== WHAT IS NEEDED ==
Nothing is needed except the lines below that run from the one with "ISMIP6 Greenland South East" through the one with "drainage-systems [9, 435, 46, 440]", repeated exactly.

GIVEN RECORDS below:

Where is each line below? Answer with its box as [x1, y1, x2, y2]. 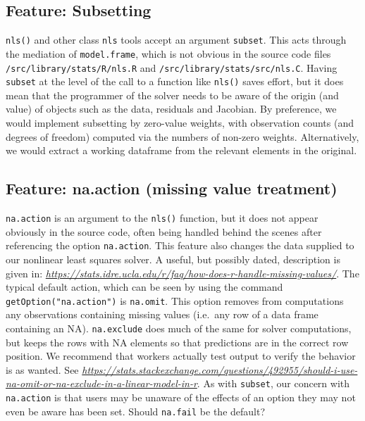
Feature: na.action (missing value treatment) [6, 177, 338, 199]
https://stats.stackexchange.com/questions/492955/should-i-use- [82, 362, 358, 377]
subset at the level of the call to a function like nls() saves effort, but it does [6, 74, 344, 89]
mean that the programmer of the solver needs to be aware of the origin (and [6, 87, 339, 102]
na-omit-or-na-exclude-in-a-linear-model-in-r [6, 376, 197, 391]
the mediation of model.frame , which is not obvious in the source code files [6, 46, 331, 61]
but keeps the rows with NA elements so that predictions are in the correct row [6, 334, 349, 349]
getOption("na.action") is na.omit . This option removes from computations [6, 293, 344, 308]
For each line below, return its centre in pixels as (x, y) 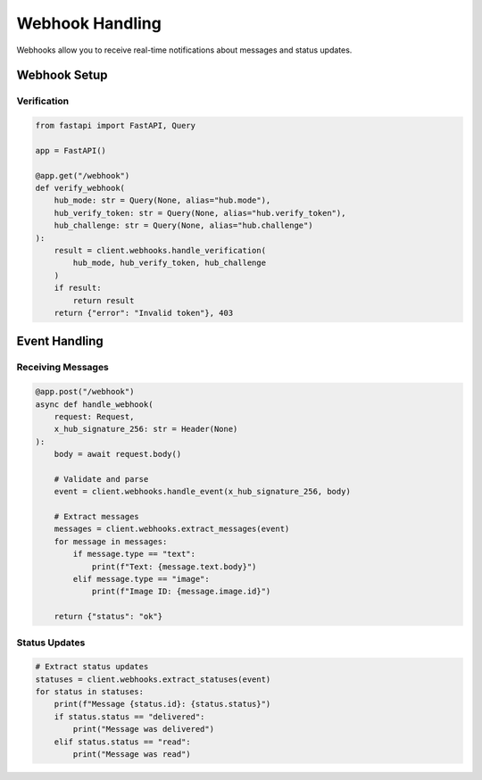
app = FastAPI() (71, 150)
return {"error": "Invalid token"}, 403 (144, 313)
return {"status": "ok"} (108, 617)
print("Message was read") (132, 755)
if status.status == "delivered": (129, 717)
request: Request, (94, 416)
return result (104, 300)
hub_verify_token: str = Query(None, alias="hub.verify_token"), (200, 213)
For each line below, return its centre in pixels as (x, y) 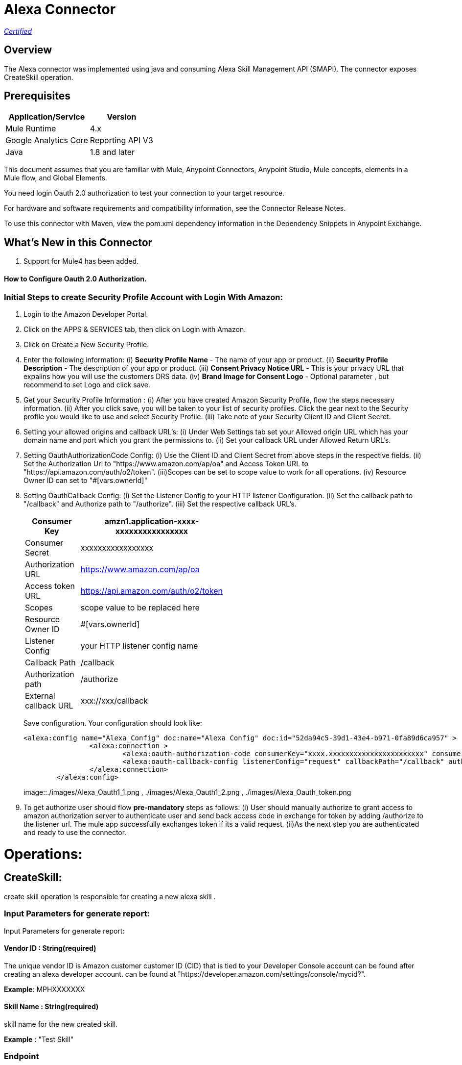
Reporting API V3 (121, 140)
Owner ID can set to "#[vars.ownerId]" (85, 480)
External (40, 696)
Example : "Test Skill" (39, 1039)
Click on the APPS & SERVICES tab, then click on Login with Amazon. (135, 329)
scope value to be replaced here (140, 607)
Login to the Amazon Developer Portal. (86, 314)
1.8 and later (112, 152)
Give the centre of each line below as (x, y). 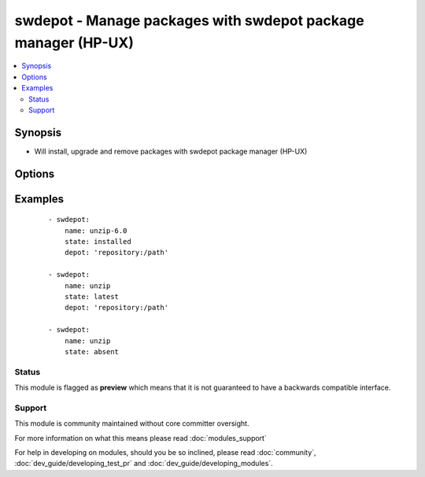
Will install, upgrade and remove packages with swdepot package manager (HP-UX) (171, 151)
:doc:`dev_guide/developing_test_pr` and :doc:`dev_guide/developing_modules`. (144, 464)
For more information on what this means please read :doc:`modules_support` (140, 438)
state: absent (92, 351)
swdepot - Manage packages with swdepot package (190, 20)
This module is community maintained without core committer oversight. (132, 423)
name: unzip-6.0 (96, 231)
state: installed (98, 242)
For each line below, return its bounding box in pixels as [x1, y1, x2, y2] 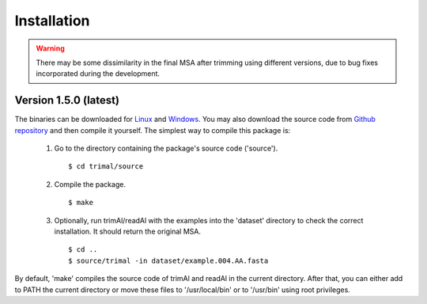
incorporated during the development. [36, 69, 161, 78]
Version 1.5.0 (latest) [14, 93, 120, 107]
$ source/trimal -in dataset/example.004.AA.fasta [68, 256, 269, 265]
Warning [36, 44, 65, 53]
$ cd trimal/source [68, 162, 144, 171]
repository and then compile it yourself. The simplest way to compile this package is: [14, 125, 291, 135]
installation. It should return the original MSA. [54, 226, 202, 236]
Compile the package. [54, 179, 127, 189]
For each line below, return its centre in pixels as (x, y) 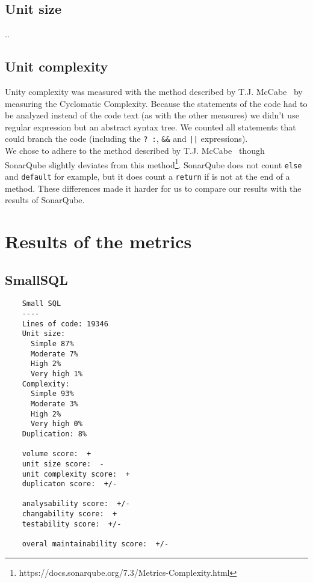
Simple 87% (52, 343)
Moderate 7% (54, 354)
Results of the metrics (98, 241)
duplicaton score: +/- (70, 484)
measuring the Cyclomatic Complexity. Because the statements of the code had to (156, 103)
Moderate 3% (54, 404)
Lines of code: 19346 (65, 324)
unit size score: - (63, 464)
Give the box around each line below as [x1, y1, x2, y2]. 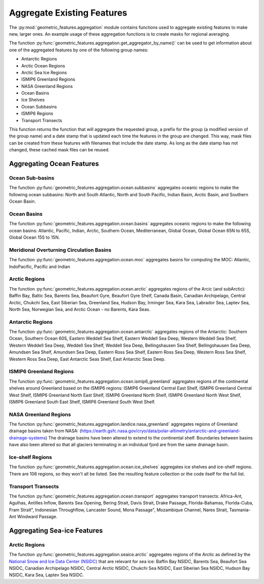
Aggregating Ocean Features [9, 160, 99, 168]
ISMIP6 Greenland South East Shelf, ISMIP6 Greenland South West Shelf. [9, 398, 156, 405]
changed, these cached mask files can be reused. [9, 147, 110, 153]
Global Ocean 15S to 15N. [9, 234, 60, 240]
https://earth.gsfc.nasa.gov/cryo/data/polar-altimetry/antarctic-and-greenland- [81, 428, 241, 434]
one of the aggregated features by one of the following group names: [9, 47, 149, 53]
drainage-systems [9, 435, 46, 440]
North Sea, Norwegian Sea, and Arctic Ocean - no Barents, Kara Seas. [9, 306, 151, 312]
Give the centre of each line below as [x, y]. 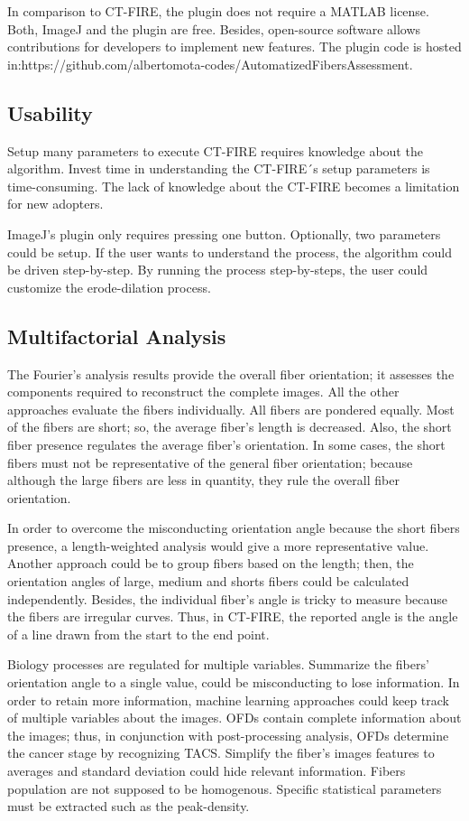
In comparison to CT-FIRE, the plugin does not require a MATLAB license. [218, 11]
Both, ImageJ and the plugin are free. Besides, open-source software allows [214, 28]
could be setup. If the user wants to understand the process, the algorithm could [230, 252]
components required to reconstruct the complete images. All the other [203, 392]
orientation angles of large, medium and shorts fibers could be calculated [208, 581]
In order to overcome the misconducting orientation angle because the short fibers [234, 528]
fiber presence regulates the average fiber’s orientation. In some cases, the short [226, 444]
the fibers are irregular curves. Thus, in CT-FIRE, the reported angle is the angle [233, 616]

End of GIVEN RECORDS.

== ANSWER TO THE PROBLEM ==
ISMIP6 Greenland South East Shelf, ISMIP6 Greenland South West Shelf. [9, 398, 156, 405]
changed, these cached mask files can be reused. [9, 147, 110, 153]
Global Ocean 15S to 15N. [9, 234, 60, 240]
https://earth.gsfc.nasa.gov/cryo/data/polar-altimetry/antarctic-and-greenland- [81, 428, 241, 434]
one of the aggregated features by one of the following group names: [9, 47, 149, 53]
drainage-systems [9, 435, 46, 440]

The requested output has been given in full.